One of the oddest stories to emerge from the 1960s, a period of many odd tales, is that of Edgar H. Smith, a convicted killer, and William F. Buckley, scion of conservative thought in America.
Smith had been convicted of killing Victoria Zielinski, a 15-year-old high school student, in 1957 in Bergen County, New Jersey. The evidence against him was strong. There seemed to be little doubt about his culpability.
Smith and his attorneys argued that his confession had been coerced. These were the days before the Supreme Court’s Miranda ruling, which stated that police had to inform a suspect of his rights and had to offer the presence of an attorney while the suspect was being questioned. Smith said he had been questioned for hours without a break, and he confessed simply to end the ordeal.
The judge and the jury did not agree, and Smith was convicted of first-degree murder and sentenced to death.
While on death row, Smith took a number of college courses and learned enough about the law to file a string of appeals that resulted in delays in his execution. He eventually wrote a book, Brief Against Death, that was published in 1968 and that became a selection of the Literary Guild, a nationwide book club at the time. He also wrote to William F. Buckley, the founder of the National Review magazine, a voice of conservatism, and said he had begun reading the magazine in his cell. Buckley took note of the letter and began a back-and-forth correspondence with Smith.
Buckley soon became more than Smith’s correspondent and pen-pal. He turned into an advocate. In 1965, Buckley wrote an article for Esquire magazine in which he outlined what he believed were the weaknesses in the prosecution’s case against Smith. He set up a defense fund and helped enlist prominent attorneys in Smith’s cause.
Smith’s case got back into the appeals court and in 1968 the Supreme Court ordered a review of his case by the Court of Appeals. In 1971 that court ruled that the confession had indeed been coerced and that Smith should be freed if prosecutors did not want to retry him.
Prosecutors concluded that they had a weak case against Smith without the confession. Smith was allowed to plead guilty to second-degree murder and was sentenced to the time served. After leaving prison, he renounced his plea deal and said that he was not guilty of the murder.
Smith then appeared on Buckley’s Firing Line television program as an advocate for criminal justice and prison reform. Buckley said that he firmly believed in Smith’s innocence. His belief, however, was to have near-tragic results.
Smith moved to California, but five years later he was involved in the attempted murder of a woman. He fled, but eventually with Buckley’s assistance, he surrendered to police. He was convicted of attempted murder and sentenced to life in prison. Buckley then expressed regret that he had backed Smith’s case so fervently.
After he was in the California jail, he finally confessed to murdering Victoria Zielinski in 1957, the crime for which he had been originally convicted.

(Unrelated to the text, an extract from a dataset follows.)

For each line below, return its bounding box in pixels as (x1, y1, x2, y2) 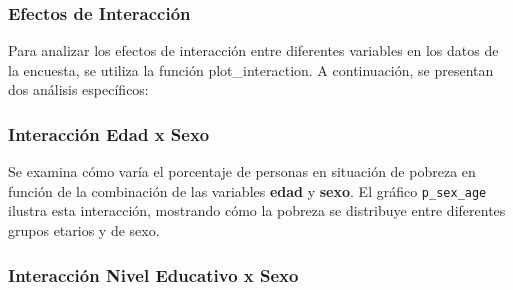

He spent the rest of his life in jail and died at the age of 83 in 2017.
Those who are familiar with the case and with Smith say that he was never able to show any true remorse for what he had done.
This case has come back to life because of a new book that has been recently published about the incident and about Buckley’s involvement with it. The book is titled Scoundrel: How a Convicted Murderer Persuaded the Woman Who Loved Him, the Conservative Establishment, and the Courts to Set Him Free. It is written by Sarah Weinman. It was recently reviewed in the New York Times, and you can read that review at this link.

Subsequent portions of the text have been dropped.